第3話 古刹にて

 父の運転で三〇分強ほど、志喜たちは古刹に到着した。駐車場から全体を仰ぎ見た。幼い頃に来た覚えがあるが、その記憶とはまるで違う雰囲気だった。門の両側には色の淡くなった仁王が立ち並び、そこを抜けると、急な石段が伸びていた。濡れた色を帯び、ゴツゴツと整合性のない段が続いていた。志喜の足先半分くらいしか載せられない石段を、一歩一歩足元に気を配りながら慎重に昇る。先を行く父や母からは、

「若いのにおっさんくさい歩き方だな」

 などと茶化された。そう言われても、不慣れな場所では気を張っていないと、苔のせいでいつ転ぶか知れない。

 ようやくにして昇り切ると、いかにも古めかしい、しかし荘重さを感じさせる観音堂があった。靴を履いたまま板張りの段を上がり、賽銭箱に小銭を入れる。父の話しに寄れば、実家と同じ宗派で、島内では名のあるこの寺に、志喜が受験勉強をして帰省できない間に参詣に訪れ、合格祈願をしたそうだ。だから、自身が来ていなかったとはいえ、その礼はしなければならない。高校入試の日、直前にやった問題集の設問に似た出題が解けたのは、もしかしたらその御利益かもしれないとさえ思えた。

 観音堂への謝辞を終え、父と母は石仏が並ぶ別の建屋へ足を向けた。志喜は観音堂の前にある三本の大きな杉の前に立って、その悠然とした佇まいに見とれていた。幹周りは三メートル、高さは一〇メートルを優に超えている。これさえも記憶にないのだ。これほど大きければ、幼い身には衝撃で覚えていそうなものだったが、ないものは仕方ない。むしろ、今だからこそ、居並ぶ自然に目が釘付けになるのかもしれない。

 志喜は枝並みから視線を外すと、上がって来た段下に一羽のウサギを見つけた。濃い灰色をしたそれがヒョコヒョコと動いている。小学校の小屋にはいたが、それほど注意深く見たことはないし、動物園に行ったとしても、それほど興味をそそられたことはなかった。だが、この日に限って妙に注目をそそられた。

「寺にウサギって、どんなミスマッチだよ」

 志喜は、静かに石段を下りて行った。
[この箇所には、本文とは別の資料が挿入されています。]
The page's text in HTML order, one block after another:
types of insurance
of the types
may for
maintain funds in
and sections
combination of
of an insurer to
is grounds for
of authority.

近くで見てみようとしたのである。ウサギはしばらく動かなかったが、志喜が近づいて来ると石段の脇の林へ続く道へ動いた。

「アリスか、僕は」

 そんな冗談を誰も聞いていないのに、つぶやいた。

「本当にワンダーランドに行くんじゃないよな」

 そうは言っても志喜は、そのウサギを追いかけるのを止めなかった。林に入って数メートルでウサギは、一本の木の根本でじっとしていた。鼻をヒクヒクと動かしている。

「こう見ると面白いな」

 逃がさないように、音を立てないように、ゆっくりと一歩ずつ進んだ。ウサギは逃げない。ウサギの身の丈に合うわけではないが、身を屈めた。ウサギはぴょんと後退した。

「やっぱ怖いか。あ、そうだ」

 ポケットから小袋のチョコを一つ出し、落ち葉の上に置いた。

「おーい、志喜どこだぁ? そろそろ出るぞー」

 聞き慣れた父の呼ぶ声が林の外から聞こえた。立ち上がって距離を取るウサギに言った。
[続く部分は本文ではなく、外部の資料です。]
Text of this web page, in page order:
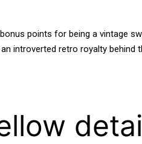
points for being a vintage
introverted retro royalty behind
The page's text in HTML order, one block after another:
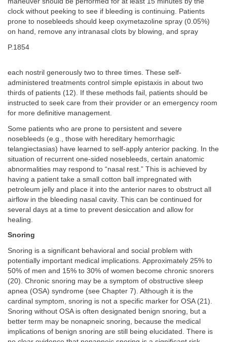
clock without peeking to see if bleeding is continuing. Patients
prone to nosebleeds should keep oxymetazoline spray (0.05%)
on hand, remove any intranasal clots by blowing, and spray
P.1854
each nostril generously two to three times. These self-
administered treatments control simple epistaxis in about two
thirds of patients (12). If these methods fail, patients should be
instructed to seek care from their provider or an emergency room
for more definitive management.
Some patients who are prone to persistent and severe
nosebleeds (e.g., those with hereditary hemorrhagic
telangiectasias) have learned to self-apply anterior packing. In the
situation of recurrent one-sided nosebleeds, certain anatomic
abnormalities may respond to “nasal rest.” This is achieved by
having a patient take a small cotton ball impregnated with
petroleum jelly and place it into the anterior nares to obstruct all
airflow in the bleeding nasal cavity. This can be continued for
several days at a time to prevent desiccation and allow for
healing.
Snoring
Snoring is a significant behavioral and social problem with
potentially important medical implications. Approximately 25% to
50% of men and 15% to 30% of women become chronic snorers
(20). Chronic snoring may be a symptom of obstructive sleep
apnea (OSA) syndrome (see Chapter 7). Although it is the
cardinal symptom, snoring is not a specific marker for OSA (21).
Snoring without OSA is often designated benign snoring, but a
better term may be nonapneic snoring, because the medical
implications of benign snoring are still being elucidated. There is

「ウサギにチョコがいいのかしれないけど、怖がらせたお詫びだ。じゃあね」

 駆けて林を出た。階段を下りながら、

「どうした、あんなところで」

「ウサギを見つけてさ、こっちに入って行ったから」

「放し飼いにしているからな、ここは」

「そうなんだ」

「でも、そんな奥まで行ってたら迷子になるぞ」

「何言ってんだよ、すぐそこにいたじゃないか」

「はあ? お前のずっと奥の方から出て来たぞ」

「父さんこそ何言ってんだよ」

 などと都筑家の男たちが言っている傍で

「アリスの不思議の国かしらね」

「止めてよ、母さん」

 母が自分と同じような思考をしていることに、志喜は小恥ずかしくなる思いがした。

 一羽のウサギが、そのやり取りを木陰に隠れながらじっと見ていた。志喜がそんな視線を、まるで気づかないままだった。